[Recorded data]
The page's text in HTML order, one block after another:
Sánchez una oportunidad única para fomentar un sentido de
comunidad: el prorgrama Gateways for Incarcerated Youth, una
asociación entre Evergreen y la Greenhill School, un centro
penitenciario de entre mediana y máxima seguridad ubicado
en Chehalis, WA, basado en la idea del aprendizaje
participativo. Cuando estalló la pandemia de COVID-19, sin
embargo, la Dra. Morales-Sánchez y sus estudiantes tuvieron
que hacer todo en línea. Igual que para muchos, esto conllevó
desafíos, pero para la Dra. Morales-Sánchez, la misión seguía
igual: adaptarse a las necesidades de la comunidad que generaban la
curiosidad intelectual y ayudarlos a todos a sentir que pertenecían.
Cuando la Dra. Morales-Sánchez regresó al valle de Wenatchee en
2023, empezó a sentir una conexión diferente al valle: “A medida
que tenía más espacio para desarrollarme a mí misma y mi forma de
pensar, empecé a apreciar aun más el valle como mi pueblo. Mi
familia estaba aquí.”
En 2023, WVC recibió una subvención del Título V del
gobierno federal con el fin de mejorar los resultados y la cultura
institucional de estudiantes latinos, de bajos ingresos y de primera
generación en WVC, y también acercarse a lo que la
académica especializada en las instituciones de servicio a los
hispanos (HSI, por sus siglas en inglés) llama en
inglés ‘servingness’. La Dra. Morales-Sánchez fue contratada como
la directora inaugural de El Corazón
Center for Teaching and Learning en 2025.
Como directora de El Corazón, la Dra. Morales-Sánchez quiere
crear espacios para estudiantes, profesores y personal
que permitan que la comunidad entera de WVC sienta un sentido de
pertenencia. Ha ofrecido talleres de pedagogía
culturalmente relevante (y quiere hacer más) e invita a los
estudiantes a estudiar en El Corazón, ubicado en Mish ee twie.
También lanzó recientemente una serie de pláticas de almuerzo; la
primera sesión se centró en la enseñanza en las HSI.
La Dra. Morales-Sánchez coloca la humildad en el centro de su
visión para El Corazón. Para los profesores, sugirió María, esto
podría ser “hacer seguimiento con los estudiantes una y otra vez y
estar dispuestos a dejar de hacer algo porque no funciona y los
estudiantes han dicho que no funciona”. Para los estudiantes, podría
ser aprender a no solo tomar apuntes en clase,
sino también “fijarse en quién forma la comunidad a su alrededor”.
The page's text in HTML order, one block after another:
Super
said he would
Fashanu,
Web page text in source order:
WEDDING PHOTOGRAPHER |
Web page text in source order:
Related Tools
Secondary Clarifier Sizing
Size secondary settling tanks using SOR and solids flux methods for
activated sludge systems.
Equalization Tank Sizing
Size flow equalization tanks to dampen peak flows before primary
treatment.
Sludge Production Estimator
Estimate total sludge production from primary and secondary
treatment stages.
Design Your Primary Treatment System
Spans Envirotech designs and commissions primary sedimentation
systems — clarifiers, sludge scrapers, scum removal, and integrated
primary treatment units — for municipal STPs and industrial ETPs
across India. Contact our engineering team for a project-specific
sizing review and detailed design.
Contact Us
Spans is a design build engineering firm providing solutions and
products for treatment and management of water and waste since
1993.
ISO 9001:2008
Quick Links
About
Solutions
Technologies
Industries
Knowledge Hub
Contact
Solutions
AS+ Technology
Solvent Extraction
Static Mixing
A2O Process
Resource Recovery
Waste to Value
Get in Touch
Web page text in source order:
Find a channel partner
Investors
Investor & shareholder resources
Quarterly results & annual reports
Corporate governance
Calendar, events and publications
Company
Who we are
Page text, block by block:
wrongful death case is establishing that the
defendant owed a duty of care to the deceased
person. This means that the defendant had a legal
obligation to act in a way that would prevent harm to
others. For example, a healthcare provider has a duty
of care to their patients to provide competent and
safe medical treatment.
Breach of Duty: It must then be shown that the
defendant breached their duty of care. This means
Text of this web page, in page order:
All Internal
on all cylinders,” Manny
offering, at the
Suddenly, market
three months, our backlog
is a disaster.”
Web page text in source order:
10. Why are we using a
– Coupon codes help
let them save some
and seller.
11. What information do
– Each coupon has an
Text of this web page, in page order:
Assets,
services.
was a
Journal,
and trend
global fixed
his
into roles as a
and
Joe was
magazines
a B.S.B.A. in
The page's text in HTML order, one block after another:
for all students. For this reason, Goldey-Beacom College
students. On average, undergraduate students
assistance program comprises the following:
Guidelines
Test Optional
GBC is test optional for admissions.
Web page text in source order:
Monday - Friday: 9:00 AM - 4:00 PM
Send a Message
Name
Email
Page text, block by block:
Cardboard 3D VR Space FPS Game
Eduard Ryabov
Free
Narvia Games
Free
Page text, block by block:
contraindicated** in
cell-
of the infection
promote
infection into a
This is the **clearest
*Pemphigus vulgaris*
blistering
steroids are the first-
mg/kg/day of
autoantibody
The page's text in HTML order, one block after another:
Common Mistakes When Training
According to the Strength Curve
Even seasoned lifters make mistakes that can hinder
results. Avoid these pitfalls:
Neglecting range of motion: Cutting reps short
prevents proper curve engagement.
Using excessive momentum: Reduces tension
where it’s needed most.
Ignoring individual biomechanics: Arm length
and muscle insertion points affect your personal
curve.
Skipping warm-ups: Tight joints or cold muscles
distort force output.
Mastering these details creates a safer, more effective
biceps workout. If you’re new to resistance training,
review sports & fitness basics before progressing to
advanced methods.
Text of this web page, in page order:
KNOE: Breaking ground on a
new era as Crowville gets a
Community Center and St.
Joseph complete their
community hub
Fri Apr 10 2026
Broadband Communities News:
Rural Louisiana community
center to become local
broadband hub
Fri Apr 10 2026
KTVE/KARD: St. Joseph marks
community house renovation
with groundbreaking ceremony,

Problem details> Please write out the records from above, keeping every line exact.

Written answer>
The page's text in HTML order, one block after another:
Sánchez una oportunidad única para fomentar un sentido de
comunidad: el prorgrama Gateways for Incarcerated Youth, una
asociación entre Evergreen y la Greenhill School, un centro
penitenciario de entre mediana y máxima seguridad ubicado
en Chehalis, WA, basado en la idea del aprendizaje
participativo. Cuando estalló la pandemia de COVID-19, sin
embargo, la Dra. Morales-Sánchez y sus estudiantes tuvieron
que hacer todo en línea. Igual que para muchos, esto conllevó
desafíos, pero para la Dra. Morales-Sánchez, la misión seguía
igual: adaptarse a las necesidades de la comunidad que generaban la
curiosidad intelectual y ayudarlos a todos a sentir que pertenecían.
Cuando la Dra. Morales-Sánchez regresó al valle de Wenatchee en
2023, empezó a sentir una conexión diferente al valle: “A medida
que tenía más espacio para desarrollarme a mí misma y mi forma de
pensar, empecé a apreciar aun más el valle como mi pueblo. Mi
familia estaba aquí.”
En 2023, WVC recibió una subvención del Título V del
gobierno federal con el fin de mejorar los resultados y la cultura
institucional de estudiantes latinos, de bajos ingresos y de primera
generación en WVC, y también acercarse a lo que la
académica especializada en las instituciones de servicio a los
hispanos (HSI, por sus siglas en inglés) llama en
inglés ‘servingness’. La Dra. Morales-Sánchez fue contratada como
la directora inaugural de El Corazón
Center for Teaching and Learning en 2025.
Como directora de El Corazón, la Dra. Morales-Sánchez quiere
crear espacios para estudiantes, profesores y personal
que permitan que la comunidad entera de WVC sienta un sentido de
pertenencia. Ha ofrecido talleres de pedagogía
culturalmente relevante (y quiere hacer más) e invita a los
estudiantes a estudiar en El Corazón, ubicado en Mish ee twie.
También lanzó recientemente una serie de pláticas de almuerzo; la
primera sesión se centró en la enseñanza en las HSI.
La Dra. Morales-Sánchez coloca la humildad en el centro de su
visión para El Corazón. Para los profesores, sugirió María, esto
podría ser “hacer seguimiento con los estudiantes una y otra vez y
estar dispuestos a dejar de hacer algo porque no funciona y los
estudiantes han dicho que no funciona”. Para los estudiantes, podría
ser aprender a no solo tomar apuntes en clase,
sino también “fijarse en quién forma la comunidad a su alrededor”.
The page's text in HTML order, one block after another:
Super
said he would
Fashanu,
Web page text in source order:
WEDDING PHOTOGRAPHER |
Web page text in source order:
Related Tools
Secondary Clarifier Sizing
Size secondary settling tanks using SOR and solids flux methods for
activated sludge systems.
Equalization Tank Sizing
Size flow equalization tanks to dampen peak flows before primary
treatment.
Sludge Production Estimator
Estimate total sludge production from primary and secondary
treatment stages.
Design Your Primary Treatment System
Spans Envirotech designs and commissions primary sedimentation
systems — clarifiers, sludge scrapers, scum removal, and integrated
primary treatment units — for municipal STPs and industrial ETPs
across India. Contact our engineering team for a project-specific
sizing review and detailed design.
Contact Us
Spans is a design build engineering firm providing solutions and
products for treatment and management of water and waste since
1993.
ISO 9001:2008
Quick Links
About
Solutions
Technologies
Industries
Knowledge Hub
Contact
Solutions
AS+ Technology
Solvent Extraction
Static Mixing
A2O Process
Resource Recovery
Waste to Value
Get in Touch
Web page text in source order:
Find a channel partner
Investors
Investor & shareholder resources
Quarterly results & annual reports
Corporate governance
Calendar, events and publications
Company
Who we are
Page text, block by block:
wrongful death case is establishing that the
defendant owed a duty of care to the deceased
person. This means that the defendant had a legal
obligation to act in a way that would prevent harm to
others. For example, a healthcare provider has a duty
of care to their patients to provide competent and
safe medical treatment.
Breach of Duty: It must then be shown that the
defendant breached their duty of care. This means
Text of this web page, in page order:
All Internal
on all cylinders,” Manny
offering, at the
Suddenly, market
three months, our backlog
is a disaster.”
Web page text in source order:
10. Why are we using a
– Coupon codes help
let them save some
and seller.
11. What information do
– Each coupon has an
Text of this web page, in page order:
Assets,
services.
was a
Journal,
and trend
global fixed
his
into roles as a
and
Joe was
magazines
a B.S.B.A. in
The page's text in HTML order, one block after another:
for all students. For this reason, Goldey-Beacom College
students. On average, undergraduate students
assistance program comprises the following:
Guidelines
Test Optional
GBC is test optional for admissions.
Web page text in source order:
Monday - Friday: 9:00 AM - 4:00 PM
Send a Message
Name
Email
Page text, block by block:
Cardboard 3D VR Space FPS Game
Eduard Ryabov
Free
Narvia Games
Free
Page text, block by block:
contraindicated** in
cell-
of the infection
promote
infection into a
This is the **clearest
*Pemphigus vulgaris*
blistering
steroids are the first-
mg/kg/day of
autoantibody
The page's text in HTML order, one block after another:
Common Mistakes When Training
According to the Strength Curve
Even seasoned lifters make mistakes that can hinder
results. Avoid these pitfalls:
Neglecting range of motion: Cutting reps short
prevents proper curve engagement.
Using excessive momentum: Reduces tension
where it’s needed most.
Ignoring individual biomechanics: Arm length
and muscle insertion points affect your personal
curve.
Skipping warm-ups: Tight joints or cold muscles
distort force output.
Mastering these details creates a safer, more effective
biceps workout. If you’re new to resistance training,
review sports & fitness basics before progressing to
advanced methods.
Text of this web page, in page order:
KNOE: Breaking ground on a
new era as Crowville gets a
Community Center and St.
Joseph complete their
community hub
Fri Apr 10 2026
Broadband Communities News:
Rural Louisiana community
center to become local
broadband hub
Fri Apr 10 2026
KTVE/KARD: St. Joseph marks
community house renovation
with groundbreaking ceremony,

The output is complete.